____ Material for this task

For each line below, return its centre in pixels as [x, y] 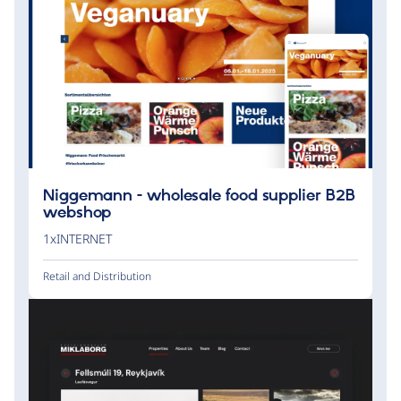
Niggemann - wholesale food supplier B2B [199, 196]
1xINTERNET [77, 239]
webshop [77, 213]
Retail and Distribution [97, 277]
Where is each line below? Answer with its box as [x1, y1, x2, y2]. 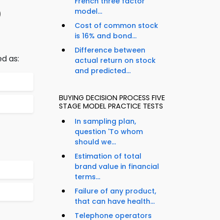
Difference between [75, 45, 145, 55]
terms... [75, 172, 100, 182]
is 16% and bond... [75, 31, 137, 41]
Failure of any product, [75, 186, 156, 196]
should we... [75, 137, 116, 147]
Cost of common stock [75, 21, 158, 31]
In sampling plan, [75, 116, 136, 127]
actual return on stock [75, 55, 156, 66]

________
____ Material for this task

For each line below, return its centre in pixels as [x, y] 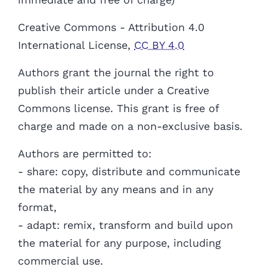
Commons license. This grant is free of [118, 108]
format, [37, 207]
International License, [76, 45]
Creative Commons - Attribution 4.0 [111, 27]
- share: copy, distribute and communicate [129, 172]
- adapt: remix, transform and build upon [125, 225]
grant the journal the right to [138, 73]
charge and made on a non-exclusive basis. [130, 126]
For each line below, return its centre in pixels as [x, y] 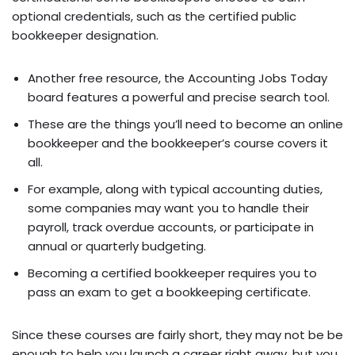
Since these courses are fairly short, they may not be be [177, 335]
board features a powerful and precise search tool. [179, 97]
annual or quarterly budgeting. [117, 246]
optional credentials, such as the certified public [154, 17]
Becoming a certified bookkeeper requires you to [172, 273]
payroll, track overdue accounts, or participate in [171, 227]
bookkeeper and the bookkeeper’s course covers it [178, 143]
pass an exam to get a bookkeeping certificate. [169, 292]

________
____ Material for this task

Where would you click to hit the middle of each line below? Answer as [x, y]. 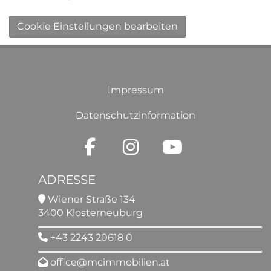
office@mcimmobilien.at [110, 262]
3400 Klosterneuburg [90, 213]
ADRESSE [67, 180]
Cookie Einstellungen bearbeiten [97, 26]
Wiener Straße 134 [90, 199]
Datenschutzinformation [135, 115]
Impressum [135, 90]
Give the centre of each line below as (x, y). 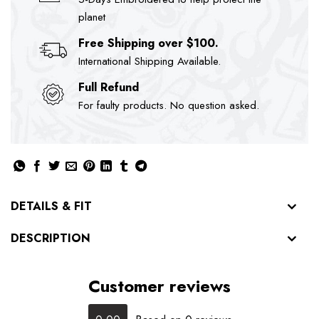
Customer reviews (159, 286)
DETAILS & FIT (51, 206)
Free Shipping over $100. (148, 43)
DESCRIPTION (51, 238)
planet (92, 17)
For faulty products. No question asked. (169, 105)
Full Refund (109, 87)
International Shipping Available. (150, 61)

________

» **Work to complete**: Every line above with the word "grant" is to be copied out.

» **Worked solution**:
Commons license. This grant is free of [118, 108]
grant the journal the right to [138, 73]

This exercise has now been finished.